== Entries shown ==
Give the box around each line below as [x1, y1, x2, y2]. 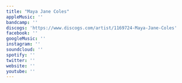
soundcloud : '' [6, 47, 43, 53]
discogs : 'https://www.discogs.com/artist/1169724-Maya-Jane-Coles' [6, 25, 177, 31]
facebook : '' [6, 30, 38, 36]
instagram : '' [6, 41, 41, 47]
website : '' [6, 63, 35, 69]
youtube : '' [6, 68, 35, 74]
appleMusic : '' [6, 14, 43, 20]
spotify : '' [6, 52, 35, 58]

== Work item ==
In the answer, restate word for word each line from the one with "instagram : '' [6, 41, 41, 47]" through the end of the material above.

== Solution ==
instagram : '' [6, 41, 41, 47]
website : '' [6, 63, 35, 69]
youtube : '' [6, 68, 35, 74]
appleMusic : '' [6, 14, 43, 20]
spotify : '' [6, 52, 35, 58]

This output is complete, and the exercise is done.